Słowa Olliego były piękne,
spodobałyby się każdej kobiecie i każda w momencie oddałaby mu swoje serce.
Wiedziała, że to co powiedział przed chwilą było prawdą. Odczuwała satysfakcję
z tych słów i z tego, że właśnie takie uczucia w nim rozbudziła. Jeszcze
większą satysfakcję odczuła, gdy ujrzała jak Silje wychodzi na zewnątrz.
Pokonana.
Ale przecież to nie Silje
Lehtinen miała być dzisiaj pokonana.
Spojrzała na oczekującego Harriego.
To będzie przyjemność pomyślała, uśmiechając się przebiegle zaczerpnęła
powietrza, które miało dodać jej słowom większą siłę.
- Cóż, nie potrafię mówić tak
pięknie jak ty….- zaczęła kiedy przyszła jej kolej. – chcę tylko powiedzieć, że…

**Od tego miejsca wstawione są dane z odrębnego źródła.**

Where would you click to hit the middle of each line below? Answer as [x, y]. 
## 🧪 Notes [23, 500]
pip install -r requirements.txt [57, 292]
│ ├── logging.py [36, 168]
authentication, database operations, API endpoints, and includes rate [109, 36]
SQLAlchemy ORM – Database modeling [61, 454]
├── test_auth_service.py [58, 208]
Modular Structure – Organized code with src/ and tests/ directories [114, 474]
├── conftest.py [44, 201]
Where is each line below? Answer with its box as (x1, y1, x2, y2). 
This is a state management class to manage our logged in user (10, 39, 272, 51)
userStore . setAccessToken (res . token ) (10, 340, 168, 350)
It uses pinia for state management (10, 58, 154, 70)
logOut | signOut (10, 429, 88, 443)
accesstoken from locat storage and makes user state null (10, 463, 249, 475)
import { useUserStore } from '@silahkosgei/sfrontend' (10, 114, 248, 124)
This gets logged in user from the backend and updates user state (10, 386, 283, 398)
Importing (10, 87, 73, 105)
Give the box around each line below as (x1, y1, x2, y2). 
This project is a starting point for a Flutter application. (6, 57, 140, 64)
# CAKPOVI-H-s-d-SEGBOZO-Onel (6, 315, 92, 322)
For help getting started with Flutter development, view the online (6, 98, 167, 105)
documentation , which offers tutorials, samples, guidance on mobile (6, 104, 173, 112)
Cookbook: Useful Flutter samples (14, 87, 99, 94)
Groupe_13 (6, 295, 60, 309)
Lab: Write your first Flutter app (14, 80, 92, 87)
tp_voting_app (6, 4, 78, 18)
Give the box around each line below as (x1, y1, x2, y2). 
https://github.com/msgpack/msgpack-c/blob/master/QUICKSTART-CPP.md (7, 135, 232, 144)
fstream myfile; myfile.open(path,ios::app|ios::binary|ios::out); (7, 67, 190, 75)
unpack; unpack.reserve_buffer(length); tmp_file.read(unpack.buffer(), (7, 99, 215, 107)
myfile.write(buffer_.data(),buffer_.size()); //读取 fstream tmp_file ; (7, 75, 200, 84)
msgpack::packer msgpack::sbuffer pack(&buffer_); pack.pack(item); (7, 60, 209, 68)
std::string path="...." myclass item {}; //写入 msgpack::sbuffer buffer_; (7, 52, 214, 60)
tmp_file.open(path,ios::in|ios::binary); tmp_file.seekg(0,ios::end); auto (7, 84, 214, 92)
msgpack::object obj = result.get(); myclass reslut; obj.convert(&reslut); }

- odczekała sekundę zawieszając głos. -… chociaż nie dałeś mi wcześniej szansy
to udowodniłam ci, że jestem coś warta i pewnie teraz uznasz, że popełniłeś
błąd. Wiesz doskonale, że za złe wybory płaci się surową karę.
Uśmiech zgasł na twarzy Olliego, przybierając
kształt grymasu. Puls przyspieszył w szaleńczym tempie, a na plecach poczuł
dreszcze. Doskonale znał te słowa, które cytowała w tej chwili jego przyszła
żona. Nie rozumiał tylko, dlaczego właśnie słowa z anonimów wybrała jako tekst
przysięgi.
- Cudownie wyglądasz z tą miną… -
w jej głosie pobrzmiewała nutka satysfakcji i triumfu. Tak długo na to czekała,
zemsta smakowała wyśmienicie, a chwila triumfu zmazała tamte bolesne momenty, w
których przeklinała sama siebie za naiwność. Teraz to ona była górą, ona
triumfowała, a Olli był niczym mały karaluch, którego jednym słowem mogła
wgnieść w ziemię. - Nigdy cię nie kochałam, Harri – pojawił się cichy szmer
zebranych gości, nie do końca rozumiejących przebieg wydarzeń.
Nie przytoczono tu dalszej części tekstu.